* Problem details: Determine the number of lines in the data below that contain the string "visible", and respond with that number alone.

* Given records:
####

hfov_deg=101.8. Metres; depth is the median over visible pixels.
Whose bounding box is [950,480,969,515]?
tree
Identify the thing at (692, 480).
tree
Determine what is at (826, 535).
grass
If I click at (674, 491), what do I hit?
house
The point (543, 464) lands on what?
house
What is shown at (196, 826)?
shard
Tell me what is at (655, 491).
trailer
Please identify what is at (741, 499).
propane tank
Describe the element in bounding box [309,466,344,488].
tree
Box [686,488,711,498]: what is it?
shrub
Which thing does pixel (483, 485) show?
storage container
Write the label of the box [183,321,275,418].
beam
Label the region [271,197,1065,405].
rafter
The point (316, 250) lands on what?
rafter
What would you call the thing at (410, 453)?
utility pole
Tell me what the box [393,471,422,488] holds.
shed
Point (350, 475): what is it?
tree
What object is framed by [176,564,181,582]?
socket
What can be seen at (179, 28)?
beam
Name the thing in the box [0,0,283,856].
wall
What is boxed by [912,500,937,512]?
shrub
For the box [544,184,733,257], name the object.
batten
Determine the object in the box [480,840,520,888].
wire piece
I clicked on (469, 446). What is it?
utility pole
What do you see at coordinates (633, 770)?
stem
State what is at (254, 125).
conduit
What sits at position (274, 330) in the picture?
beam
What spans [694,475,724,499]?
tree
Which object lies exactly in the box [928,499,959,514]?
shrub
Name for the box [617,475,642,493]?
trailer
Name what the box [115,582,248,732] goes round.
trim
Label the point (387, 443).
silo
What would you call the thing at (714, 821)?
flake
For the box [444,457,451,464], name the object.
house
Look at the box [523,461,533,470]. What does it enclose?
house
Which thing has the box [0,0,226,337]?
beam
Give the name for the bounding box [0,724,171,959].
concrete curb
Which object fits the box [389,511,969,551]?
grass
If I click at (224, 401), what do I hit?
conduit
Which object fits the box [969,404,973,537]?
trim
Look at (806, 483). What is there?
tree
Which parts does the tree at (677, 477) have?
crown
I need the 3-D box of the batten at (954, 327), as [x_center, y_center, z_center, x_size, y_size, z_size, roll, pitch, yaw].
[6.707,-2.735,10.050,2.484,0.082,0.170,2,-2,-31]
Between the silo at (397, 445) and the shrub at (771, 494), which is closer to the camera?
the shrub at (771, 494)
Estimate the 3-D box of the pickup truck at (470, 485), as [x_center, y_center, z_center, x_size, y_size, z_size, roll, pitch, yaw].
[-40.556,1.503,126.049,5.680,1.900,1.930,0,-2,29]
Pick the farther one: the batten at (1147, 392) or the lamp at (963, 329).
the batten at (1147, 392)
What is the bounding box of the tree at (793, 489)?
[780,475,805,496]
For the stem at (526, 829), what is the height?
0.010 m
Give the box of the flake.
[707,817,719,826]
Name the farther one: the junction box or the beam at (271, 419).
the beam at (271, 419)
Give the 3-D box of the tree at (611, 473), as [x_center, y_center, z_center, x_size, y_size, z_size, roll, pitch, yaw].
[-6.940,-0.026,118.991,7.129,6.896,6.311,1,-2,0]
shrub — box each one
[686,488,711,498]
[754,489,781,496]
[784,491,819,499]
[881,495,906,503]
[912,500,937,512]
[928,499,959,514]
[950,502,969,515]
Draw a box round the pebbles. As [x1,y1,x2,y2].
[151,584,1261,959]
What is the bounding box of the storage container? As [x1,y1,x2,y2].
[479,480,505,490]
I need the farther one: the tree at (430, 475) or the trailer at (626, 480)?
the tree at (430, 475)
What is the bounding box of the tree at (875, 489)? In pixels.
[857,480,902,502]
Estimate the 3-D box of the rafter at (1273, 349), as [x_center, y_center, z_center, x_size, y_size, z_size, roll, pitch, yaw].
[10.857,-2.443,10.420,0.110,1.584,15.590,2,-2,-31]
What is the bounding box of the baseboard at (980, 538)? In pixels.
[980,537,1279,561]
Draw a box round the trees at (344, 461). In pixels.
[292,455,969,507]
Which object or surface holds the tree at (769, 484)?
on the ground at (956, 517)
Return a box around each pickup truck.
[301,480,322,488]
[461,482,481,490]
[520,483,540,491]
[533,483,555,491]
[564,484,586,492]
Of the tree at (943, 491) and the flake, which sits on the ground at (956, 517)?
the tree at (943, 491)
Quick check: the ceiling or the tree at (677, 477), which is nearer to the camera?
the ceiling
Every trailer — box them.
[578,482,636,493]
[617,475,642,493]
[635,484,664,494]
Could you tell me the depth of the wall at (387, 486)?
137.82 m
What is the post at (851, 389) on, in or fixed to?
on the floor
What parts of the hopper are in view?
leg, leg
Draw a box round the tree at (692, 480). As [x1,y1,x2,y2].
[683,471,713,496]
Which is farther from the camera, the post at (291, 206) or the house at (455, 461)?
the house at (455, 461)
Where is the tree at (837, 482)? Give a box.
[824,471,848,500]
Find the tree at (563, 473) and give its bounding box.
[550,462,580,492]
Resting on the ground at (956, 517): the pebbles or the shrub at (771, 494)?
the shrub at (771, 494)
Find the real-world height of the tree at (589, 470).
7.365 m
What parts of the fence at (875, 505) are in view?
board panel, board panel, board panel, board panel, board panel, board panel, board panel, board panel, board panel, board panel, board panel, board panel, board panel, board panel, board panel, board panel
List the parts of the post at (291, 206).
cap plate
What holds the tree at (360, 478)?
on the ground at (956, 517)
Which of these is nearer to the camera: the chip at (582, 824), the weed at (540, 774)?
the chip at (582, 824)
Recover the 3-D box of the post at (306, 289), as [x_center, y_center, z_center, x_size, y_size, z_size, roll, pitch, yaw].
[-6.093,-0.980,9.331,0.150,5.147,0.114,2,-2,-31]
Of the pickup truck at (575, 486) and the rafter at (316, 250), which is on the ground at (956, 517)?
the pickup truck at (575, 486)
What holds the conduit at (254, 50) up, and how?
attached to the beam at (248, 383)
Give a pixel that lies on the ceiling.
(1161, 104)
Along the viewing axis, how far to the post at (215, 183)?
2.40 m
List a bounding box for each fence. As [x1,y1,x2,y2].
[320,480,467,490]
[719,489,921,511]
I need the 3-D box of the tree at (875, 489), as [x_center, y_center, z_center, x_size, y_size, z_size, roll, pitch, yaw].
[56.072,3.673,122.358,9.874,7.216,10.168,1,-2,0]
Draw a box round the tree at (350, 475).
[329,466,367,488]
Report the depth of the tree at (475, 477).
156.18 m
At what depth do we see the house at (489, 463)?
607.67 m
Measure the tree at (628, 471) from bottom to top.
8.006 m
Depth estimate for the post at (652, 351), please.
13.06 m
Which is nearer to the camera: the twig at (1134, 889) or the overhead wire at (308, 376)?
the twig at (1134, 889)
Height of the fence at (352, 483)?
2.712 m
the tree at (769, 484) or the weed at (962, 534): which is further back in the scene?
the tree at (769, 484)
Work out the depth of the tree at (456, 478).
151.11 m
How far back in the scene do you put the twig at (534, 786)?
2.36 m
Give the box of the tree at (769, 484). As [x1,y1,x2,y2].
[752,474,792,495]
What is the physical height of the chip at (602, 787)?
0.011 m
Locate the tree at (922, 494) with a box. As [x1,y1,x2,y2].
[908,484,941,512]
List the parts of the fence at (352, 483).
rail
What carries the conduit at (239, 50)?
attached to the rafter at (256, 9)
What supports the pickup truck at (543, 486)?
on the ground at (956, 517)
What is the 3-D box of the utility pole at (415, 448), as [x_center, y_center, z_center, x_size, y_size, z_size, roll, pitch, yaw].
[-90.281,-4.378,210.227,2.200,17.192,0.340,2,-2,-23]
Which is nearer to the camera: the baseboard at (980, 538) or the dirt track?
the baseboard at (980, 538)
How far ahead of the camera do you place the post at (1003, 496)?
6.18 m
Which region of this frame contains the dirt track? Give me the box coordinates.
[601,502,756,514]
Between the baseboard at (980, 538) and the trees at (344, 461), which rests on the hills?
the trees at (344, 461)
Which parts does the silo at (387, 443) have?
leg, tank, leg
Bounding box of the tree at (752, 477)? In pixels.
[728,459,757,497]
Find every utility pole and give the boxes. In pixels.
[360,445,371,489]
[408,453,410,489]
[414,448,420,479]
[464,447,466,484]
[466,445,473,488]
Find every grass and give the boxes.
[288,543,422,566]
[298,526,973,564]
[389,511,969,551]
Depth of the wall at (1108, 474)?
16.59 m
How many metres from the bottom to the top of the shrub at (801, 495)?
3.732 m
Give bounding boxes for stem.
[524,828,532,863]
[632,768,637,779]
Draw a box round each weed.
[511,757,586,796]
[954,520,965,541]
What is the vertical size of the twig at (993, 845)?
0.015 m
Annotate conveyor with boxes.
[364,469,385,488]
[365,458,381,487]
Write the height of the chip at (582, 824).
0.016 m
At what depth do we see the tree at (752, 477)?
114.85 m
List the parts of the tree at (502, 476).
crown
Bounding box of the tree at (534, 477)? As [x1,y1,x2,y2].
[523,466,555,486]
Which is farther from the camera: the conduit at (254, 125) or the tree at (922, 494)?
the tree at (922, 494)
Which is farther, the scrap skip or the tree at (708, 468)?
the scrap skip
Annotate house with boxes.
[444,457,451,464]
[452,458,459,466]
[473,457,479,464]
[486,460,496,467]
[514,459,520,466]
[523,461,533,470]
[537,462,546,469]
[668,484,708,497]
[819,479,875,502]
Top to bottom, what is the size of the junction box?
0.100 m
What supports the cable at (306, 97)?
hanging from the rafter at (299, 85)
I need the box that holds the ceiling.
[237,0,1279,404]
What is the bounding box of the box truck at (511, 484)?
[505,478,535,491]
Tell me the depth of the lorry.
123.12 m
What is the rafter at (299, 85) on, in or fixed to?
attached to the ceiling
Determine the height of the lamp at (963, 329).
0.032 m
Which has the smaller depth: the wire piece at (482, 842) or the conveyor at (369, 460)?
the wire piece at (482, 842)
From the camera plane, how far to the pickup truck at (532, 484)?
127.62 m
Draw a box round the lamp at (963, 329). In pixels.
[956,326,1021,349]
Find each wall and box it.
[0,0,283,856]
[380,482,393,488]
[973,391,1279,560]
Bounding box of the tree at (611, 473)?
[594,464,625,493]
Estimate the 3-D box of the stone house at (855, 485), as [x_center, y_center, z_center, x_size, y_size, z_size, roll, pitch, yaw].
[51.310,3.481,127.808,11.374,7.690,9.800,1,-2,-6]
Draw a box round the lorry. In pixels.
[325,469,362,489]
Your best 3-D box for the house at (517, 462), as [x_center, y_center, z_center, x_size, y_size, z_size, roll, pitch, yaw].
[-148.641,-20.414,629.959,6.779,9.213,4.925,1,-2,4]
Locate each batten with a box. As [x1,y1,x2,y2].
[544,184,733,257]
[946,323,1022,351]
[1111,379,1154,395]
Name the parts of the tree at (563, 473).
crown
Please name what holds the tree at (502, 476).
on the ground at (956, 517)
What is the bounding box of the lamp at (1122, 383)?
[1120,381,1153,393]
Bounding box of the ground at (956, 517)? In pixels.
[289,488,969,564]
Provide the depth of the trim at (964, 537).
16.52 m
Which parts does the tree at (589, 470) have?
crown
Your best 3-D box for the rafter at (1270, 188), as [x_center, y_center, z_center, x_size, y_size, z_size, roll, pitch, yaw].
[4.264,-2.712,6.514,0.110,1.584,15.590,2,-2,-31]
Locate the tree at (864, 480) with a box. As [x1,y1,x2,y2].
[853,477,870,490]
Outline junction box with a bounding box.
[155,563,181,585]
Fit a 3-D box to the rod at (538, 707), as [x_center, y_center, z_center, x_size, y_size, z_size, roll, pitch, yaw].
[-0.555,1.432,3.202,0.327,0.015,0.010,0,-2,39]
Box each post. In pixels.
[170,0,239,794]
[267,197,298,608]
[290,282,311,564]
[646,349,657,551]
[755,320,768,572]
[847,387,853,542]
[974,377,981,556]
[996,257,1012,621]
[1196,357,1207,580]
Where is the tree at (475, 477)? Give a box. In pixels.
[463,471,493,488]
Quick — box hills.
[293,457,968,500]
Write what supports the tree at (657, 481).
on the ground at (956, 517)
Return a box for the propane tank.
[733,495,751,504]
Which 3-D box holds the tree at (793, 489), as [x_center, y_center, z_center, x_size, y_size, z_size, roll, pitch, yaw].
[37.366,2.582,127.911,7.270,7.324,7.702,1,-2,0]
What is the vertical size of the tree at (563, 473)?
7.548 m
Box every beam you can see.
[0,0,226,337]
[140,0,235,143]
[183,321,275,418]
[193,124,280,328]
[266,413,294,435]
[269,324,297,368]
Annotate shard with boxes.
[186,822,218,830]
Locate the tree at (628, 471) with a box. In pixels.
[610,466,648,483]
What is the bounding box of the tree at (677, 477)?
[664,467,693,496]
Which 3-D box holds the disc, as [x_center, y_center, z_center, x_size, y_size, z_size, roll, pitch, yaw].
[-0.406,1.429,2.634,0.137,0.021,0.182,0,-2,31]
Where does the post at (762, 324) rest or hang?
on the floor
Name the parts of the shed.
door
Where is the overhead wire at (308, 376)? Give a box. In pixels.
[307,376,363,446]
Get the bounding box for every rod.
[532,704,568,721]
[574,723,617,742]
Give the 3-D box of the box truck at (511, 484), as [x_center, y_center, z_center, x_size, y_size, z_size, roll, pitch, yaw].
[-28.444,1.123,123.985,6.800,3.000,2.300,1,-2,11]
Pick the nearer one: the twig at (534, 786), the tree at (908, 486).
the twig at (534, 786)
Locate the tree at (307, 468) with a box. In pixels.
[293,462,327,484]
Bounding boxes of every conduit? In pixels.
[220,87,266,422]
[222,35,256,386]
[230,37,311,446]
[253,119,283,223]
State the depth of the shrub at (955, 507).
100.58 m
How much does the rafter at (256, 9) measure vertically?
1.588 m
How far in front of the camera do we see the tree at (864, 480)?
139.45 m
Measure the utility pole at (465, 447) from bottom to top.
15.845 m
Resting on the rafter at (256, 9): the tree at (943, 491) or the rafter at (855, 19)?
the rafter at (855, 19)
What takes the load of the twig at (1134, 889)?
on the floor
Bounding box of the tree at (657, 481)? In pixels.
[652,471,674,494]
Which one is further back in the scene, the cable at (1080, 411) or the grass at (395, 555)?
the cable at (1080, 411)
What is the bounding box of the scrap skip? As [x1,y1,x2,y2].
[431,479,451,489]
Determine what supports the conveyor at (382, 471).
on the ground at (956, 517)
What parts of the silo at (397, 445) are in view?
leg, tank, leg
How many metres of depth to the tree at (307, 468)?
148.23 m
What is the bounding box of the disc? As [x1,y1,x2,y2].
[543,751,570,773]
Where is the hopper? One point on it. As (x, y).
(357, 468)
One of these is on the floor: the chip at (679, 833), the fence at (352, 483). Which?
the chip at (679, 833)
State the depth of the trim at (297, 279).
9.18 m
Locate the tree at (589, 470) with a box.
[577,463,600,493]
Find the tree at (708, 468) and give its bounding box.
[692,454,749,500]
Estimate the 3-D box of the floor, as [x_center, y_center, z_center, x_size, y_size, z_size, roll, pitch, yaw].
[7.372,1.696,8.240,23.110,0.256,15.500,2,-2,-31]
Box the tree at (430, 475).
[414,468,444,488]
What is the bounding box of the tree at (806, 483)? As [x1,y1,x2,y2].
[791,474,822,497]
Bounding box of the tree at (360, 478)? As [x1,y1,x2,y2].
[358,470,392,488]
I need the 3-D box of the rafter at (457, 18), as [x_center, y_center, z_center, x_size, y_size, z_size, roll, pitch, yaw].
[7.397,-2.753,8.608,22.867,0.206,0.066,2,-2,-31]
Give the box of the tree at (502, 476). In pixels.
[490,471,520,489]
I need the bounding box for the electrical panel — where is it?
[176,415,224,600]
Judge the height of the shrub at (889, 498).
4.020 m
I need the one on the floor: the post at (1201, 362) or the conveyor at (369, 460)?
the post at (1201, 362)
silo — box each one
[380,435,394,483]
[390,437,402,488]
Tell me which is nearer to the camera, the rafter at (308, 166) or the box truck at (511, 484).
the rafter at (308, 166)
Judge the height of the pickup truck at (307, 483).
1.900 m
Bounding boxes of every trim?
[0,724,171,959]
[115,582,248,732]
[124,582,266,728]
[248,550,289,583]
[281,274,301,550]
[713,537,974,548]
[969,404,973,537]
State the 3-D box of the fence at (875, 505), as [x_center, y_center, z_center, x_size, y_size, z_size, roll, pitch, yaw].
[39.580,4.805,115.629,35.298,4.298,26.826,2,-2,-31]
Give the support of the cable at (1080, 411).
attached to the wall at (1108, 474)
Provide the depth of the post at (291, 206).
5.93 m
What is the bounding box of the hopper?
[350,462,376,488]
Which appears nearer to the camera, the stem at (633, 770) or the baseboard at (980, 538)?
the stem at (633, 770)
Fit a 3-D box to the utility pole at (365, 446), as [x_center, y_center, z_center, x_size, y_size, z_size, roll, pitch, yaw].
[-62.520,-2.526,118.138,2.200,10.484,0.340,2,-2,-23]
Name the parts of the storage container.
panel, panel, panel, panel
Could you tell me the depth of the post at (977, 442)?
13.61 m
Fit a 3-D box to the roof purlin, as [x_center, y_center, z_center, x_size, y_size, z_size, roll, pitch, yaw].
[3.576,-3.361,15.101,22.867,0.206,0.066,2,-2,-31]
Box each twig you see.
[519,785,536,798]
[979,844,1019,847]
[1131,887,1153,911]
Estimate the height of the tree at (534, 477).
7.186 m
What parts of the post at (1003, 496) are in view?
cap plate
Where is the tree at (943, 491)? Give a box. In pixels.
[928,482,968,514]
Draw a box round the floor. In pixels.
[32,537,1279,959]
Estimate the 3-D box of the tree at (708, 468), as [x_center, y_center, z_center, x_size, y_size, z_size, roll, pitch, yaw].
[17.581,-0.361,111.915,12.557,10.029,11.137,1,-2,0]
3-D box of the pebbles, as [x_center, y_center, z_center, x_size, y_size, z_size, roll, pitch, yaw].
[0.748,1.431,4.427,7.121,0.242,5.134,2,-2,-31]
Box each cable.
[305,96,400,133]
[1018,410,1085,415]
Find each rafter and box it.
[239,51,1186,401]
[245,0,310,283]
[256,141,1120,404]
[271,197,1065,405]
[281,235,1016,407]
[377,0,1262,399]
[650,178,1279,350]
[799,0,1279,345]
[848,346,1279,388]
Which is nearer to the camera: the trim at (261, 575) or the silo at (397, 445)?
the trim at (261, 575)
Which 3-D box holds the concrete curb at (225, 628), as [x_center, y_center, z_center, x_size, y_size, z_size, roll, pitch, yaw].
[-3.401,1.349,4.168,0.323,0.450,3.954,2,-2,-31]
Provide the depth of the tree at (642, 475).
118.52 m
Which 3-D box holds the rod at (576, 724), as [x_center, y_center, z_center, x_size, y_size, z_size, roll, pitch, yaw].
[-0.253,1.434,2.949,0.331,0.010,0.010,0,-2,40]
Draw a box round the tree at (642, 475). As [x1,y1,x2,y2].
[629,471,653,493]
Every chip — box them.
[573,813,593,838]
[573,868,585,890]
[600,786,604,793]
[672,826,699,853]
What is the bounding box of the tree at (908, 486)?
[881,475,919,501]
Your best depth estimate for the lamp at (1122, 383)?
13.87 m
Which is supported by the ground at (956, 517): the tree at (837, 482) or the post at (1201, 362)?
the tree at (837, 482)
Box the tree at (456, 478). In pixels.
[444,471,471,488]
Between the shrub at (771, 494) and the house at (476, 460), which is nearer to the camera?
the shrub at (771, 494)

####

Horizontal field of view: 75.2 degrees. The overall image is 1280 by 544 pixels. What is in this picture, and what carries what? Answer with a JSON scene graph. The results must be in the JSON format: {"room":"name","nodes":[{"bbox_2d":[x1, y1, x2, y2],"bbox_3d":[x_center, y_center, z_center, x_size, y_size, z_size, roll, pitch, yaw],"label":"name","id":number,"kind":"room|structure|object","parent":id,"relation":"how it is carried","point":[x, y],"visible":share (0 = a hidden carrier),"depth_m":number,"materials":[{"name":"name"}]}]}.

####

* Answer space: 2